= Entries provided =

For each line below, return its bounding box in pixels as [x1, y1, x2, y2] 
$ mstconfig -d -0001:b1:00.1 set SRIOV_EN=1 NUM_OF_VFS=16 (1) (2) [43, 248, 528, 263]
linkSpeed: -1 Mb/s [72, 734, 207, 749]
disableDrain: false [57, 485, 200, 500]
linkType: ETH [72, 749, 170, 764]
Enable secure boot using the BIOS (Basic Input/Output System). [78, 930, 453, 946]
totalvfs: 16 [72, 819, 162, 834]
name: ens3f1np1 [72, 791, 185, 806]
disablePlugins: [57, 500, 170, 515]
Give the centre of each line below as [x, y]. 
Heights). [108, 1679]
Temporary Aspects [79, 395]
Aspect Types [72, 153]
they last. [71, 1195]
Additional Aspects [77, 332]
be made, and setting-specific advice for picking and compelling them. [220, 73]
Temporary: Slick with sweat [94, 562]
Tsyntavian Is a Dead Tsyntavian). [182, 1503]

...

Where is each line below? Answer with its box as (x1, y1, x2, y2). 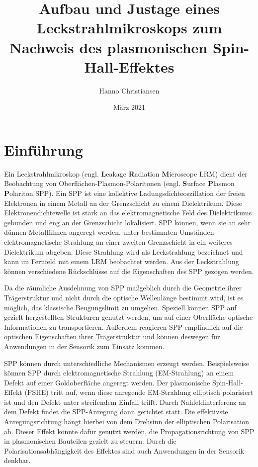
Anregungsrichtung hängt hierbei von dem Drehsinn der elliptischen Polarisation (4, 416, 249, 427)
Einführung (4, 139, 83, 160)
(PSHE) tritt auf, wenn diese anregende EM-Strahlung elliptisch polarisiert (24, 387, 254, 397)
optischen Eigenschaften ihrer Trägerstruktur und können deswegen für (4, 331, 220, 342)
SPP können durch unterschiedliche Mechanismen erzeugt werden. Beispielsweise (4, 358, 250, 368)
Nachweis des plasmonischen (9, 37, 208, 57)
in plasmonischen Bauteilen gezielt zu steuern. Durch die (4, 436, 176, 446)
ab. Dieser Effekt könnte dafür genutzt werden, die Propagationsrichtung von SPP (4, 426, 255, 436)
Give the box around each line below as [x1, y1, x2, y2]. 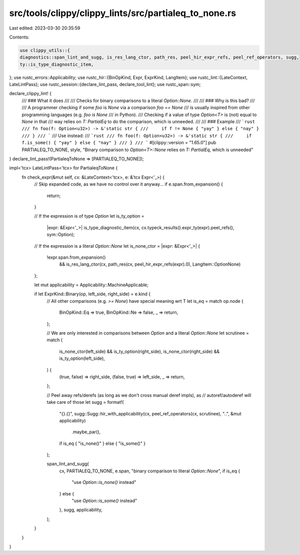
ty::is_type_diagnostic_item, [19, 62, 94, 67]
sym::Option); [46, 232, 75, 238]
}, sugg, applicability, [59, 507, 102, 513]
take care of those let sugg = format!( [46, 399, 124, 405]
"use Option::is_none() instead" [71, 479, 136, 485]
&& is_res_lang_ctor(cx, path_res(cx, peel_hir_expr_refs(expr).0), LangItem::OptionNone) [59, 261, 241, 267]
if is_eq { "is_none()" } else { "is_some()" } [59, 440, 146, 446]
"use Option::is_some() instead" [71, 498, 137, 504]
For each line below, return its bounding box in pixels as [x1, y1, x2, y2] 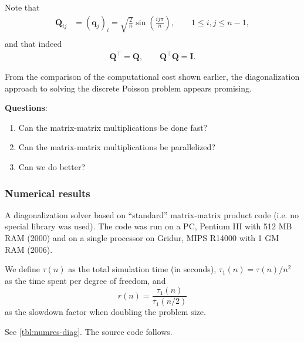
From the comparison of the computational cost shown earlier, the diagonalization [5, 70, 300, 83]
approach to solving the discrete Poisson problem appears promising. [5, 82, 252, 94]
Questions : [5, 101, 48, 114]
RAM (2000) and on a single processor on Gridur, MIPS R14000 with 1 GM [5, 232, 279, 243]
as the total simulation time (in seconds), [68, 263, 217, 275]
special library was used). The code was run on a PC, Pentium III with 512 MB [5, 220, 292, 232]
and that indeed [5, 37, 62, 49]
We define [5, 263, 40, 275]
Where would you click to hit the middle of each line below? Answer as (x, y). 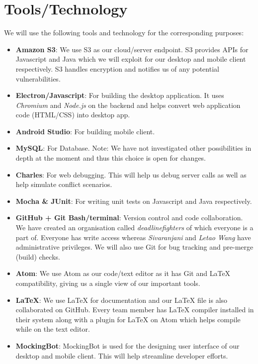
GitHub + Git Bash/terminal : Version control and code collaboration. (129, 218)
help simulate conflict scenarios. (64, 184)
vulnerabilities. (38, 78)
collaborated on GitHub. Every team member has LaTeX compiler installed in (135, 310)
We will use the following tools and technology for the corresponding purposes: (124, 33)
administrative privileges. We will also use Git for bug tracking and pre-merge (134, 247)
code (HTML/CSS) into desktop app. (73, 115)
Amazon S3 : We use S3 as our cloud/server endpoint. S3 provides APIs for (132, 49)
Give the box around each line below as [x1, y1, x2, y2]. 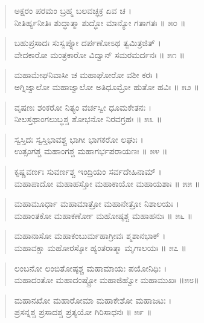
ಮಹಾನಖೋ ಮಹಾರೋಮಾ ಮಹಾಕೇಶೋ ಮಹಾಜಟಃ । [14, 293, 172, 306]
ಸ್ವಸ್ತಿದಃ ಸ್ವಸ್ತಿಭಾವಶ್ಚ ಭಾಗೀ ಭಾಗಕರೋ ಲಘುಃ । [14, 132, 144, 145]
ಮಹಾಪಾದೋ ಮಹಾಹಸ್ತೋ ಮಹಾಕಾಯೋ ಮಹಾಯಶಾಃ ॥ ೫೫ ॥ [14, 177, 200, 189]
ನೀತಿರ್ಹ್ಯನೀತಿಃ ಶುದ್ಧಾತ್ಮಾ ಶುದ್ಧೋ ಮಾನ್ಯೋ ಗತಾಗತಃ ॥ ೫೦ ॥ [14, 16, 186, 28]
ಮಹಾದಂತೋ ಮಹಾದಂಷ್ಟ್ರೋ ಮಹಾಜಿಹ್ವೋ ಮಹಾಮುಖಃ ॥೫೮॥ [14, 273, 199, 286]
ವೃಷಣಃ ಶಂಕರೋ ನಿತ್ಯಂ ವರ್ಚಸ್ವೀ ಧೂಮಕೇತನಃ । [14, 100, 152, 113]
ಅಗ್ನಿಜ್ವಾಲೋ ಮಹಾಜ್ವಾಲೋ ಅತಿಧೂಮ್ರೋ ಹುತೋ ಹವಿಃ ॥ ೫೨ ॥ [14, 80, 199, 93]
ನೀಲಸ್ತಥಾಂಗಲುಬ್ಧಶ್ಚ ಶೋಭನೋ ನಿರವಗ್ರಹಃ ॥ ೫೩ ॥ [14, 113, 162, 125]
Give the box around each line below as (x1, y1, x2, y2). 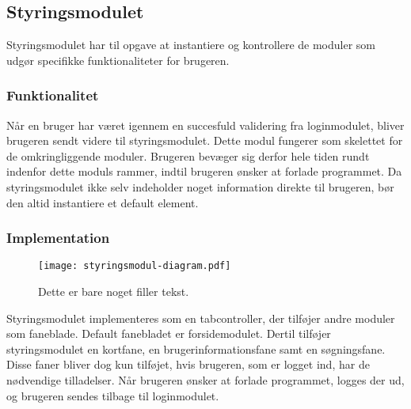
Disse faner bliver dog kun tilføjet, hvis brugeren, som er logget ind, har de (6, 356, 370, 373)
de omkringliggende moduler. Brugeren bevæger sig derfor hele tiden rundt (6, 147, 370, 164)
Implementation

= Task statement =
Make an exact copy of the lines above, beginning with the line with "GitHub + Git" and ending with the line with "ಮಹಾನಖೋ ಮಹಾರೋಮಾ ಮಹಾಕೇಶೋ", and keep the pictures out of it.

= Your response =
GitHub + Git Bash/terminal : Version control and code collaboration. (129, 218)
help simulate conflict scenarios. (64, 184)
vulnerabilities. (38, 78)
collaborated on GitHub. Every team member has LaTeX compiler installed in (135, 310)
We will use the following tools and technology for the corresponding purposes: (124, 33)
administrative privileges. We will also use Git for bug tracking and pre-merge (134, 247)
code (HTML/CSS) into desktop app. (73, 115)
Amazon S3 : We use S3 as our cloud/server endpoint. S3 provides APIs for (132, 49)
Give the box around each line below as [x1, y1, x2, y2]. 
ಮಹಾನಖೋ ಮಹಾರೋಮಾ ಮಹಾಕೇಶೋ ಮಹಾಜಟಃ । [14, 293, 172, 306]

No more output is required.